The ruling General People's Congress (GPC) of President Ali Abdullah Saleh said on its website on Wednesday that five soldiers, including an officer, were killed in "terrorist attacks led by members of the (rebel) group."

Zaidi rebels are suspected of being behind attacks on Saturday and Sunday against army and police in the Saada region near the Saudi border which left seven soldiers dead and 20 others wounded.

On Monday Saleh called on the rebels to lay down their arms and surrender.

"Those saboteurs and terrorists who belong to (tribal Zaidi leader) Abdul Malek al-Huthi should hand in their heavy and medium weaponry to the (army) command in the Saada region," he said in an address to military commanders.

There has been no official indication of rebel losses, but the security source said on Thursday that "three rebels were killed on Wednesday at a village in Saada province."

The Huthi tribe led a rebellion against government forces in 2004 and 2005 that left around 700 dead and hundreds more wounded. Since then there have been intermittent outbreaks of fighting.

One rebel leader, Abdel Malak al-Huthi, confirmed on Thursday that threats had been made against Jews in the village of Al Salem in Saada province to make them leave.

"These Jews have a problem with the other inhabitants of the region, who have complained about them," he told the Arabic-language satellite television channel Al-Jazeera.

"The people have demanded that these Jews leave because they have provoked damage... by their admitted meddling in regional affairs and their moral corruption," Huthi said.

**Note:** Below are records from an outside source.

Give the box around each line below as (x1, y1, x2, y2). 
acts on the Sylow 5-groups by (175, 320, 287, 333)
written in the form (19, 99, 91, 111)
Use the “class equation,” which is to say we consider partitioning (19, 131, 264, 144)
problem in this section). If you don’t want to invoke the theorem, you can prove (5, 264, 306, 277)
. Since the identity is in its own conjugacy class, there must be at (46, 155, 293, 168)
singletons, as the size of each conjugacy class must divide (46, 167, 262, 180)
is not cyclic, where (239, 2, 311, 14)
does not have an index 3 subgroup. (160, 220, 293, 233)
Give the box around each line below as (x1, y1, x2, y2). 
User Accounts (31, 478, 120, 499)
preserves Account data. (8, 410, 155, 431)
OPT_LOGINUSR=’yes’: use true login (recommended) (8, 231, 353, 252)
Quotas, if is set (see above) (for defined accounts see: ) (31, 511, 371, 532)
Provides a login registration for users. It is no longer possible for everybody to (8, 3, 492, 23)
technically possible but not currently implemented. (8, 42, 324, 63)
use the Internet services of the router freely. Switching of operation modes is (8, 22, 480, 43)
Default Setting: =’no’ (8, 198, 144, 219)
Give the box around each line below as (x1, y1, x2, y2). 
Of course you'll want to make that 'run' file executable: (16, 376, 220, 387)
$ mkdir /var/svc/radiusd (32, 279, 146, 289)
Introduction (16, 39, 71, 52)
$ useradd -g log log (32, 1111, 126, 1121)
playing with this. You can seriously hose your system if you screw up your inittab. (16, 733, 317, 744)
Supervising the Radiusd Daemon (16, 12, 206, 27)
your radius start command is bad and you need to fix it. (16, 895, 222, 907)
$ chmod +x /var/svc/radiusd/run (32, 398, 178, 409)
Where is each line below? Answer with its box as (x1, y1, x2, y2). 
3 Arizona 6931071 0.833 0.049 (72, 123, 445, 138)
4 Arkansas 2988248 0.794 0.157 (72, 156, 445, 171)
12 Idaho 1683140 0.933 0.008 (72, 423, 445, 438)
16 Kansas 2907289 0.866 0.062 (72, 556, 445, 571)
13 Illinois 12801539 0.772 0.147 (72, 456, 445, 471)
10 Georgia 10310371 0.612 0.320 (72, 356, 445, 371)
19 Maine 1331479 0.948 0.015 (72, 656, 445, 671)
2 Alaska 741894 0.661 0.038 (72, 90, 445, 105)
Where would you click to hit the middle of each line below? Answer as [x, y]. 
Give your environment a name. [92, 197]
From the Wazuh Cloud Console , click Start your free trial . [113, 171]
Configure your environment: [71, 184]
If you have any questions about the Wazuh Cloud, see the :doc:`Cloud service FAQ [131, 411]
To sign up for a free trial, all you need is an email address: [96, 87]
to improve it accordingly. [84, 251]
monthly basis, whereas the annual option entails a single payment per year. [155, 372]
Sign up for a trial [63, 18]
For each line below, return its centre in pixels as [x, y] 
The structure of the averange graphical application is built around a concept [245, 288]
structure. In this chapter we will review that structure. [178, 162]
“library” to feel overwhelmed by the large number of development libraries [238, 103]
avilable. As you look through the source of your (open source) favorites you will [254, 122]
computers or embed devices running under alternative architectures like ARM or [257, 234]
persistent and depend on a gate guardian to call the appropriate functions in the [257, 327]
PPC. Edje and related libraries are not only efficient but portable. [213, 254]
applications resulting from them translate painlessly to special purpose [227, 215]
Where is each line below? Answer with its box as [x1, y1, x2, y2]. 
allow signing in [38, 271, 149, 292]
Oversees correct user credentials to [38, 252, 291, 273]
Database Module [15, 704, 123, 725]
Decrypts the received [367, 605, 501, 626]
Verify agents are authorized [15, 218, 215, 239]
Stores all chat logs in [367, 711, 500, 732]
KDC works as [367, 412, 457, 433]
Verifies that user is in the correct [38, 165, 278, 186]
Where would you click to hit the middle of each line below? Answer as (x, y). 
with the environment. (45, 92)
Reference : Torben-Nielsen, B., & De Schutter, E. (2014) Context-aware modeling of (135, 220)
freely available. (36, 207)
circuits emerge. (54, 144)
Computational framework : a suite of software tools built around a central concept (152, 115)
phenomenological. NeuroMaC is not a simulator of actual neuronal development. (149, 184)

Israel vowed on January 22 to investigate reports that Jews in Yemen had received death threats.

Sanaa said in April 2005 it had crushed the Zaidi "Young Believers" rebellion led by Badreddin al-Huthi after his son Hussein was killed by govenment forces the previous September.

The Zaidis are an offshoot of Shiite Islam dominant in northwestern Yemen, but form a minority in the mainly Sunni country.

The rebels reject as illegitimate the regime which seized power in a 1962 coup known as the September 26 revolution, overthrowing a Zaidi imamate.